Fats can be classified as either saturated or unsaturated: The consumption of saturated fats carries some health risks in that they have been linked to arteriosclerosis (hardening of the arteries) and heart disease. Unsaturated fats can be either polyunsaturated (many double bonds) or monounsaturated fats (one or few double bonds). Recent research suggests that the healthiest of the fats in the human diet are the monounsaturated fats, such as olive oil and canola oil, because they appear to be beneficial in the fight against heart disease

Protein: The most important type of food is protein. It supplies not only food to the body but works to repair damaged and create new tissues in the body. Every cell of the body is made up of protein and required continuous supplies to keep cells alive. Can a high protein diet can be effective for someone trying to lose weight and lose fat? Well some studies say yes. Most high protein foods are extremely low in carbs and extremely low in saturated fat (which is the fat that you DON'T want to eat). Therefore, by eating a high protein diet loaded with high protein foods, at the same time you'd end up eating low carb foods and low saturated fat foods.

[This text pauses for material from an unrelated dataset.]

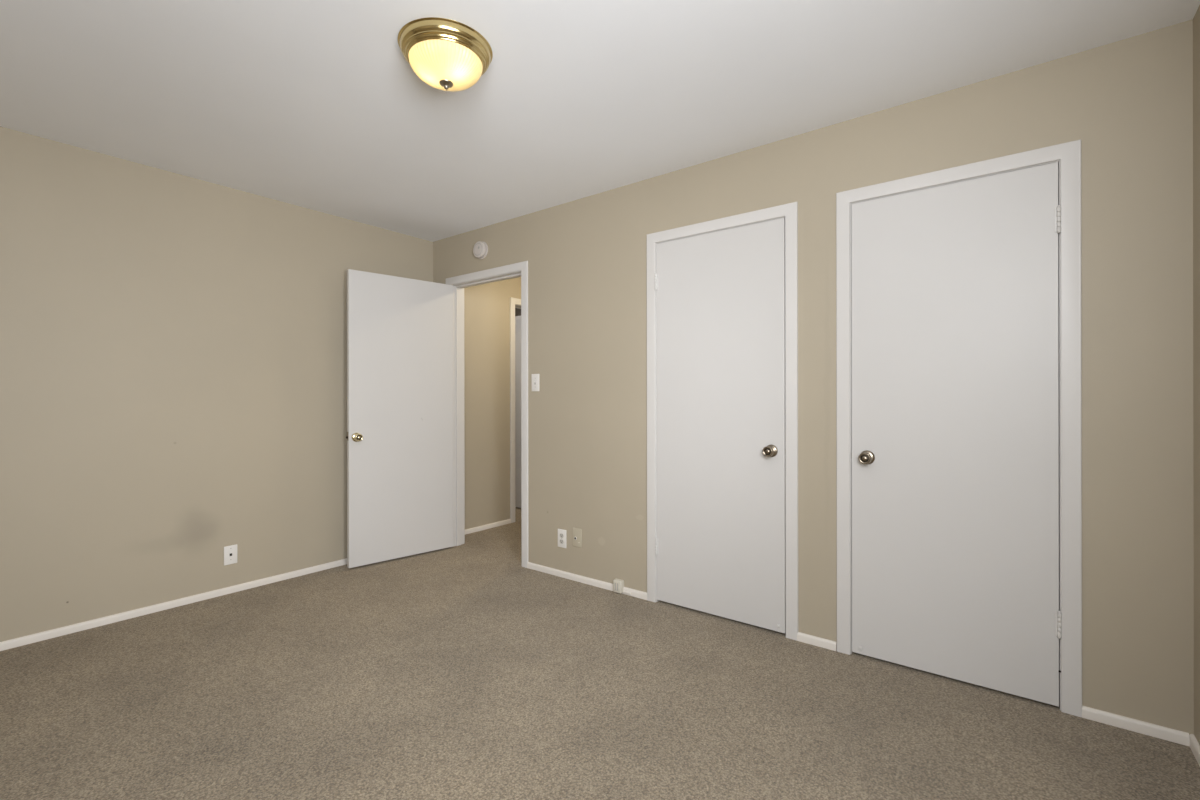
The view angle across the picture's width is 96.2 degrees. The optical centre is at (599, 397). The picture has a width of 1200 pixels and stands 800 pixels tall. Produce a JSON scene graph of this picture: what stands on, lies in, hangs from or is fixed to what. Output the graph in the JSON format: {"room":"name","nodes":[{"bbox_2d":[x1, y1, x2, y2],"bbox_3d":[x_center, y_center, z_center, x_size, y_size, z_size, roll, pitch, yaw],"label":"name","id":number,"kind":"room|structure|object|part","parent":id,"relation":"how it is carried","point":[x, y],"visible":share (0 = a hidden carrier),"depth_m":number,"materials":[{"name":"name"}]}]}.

And, if you didn't already know, in order to lose weight and lose fat, eating low carbs and eating little or no saturated fat is a MUST. Some high protein foods are: Chicken Turkey Lean meats and beef Fish (just about every fish is high in protein, anything from tuna fish, to salmon, to shrimp) Egg whites

If you decide on a high protein diet, the most important times to eat high protein foods are: First thing in the morning after you wake up Last thing at night before you go to bed Directly after your workout.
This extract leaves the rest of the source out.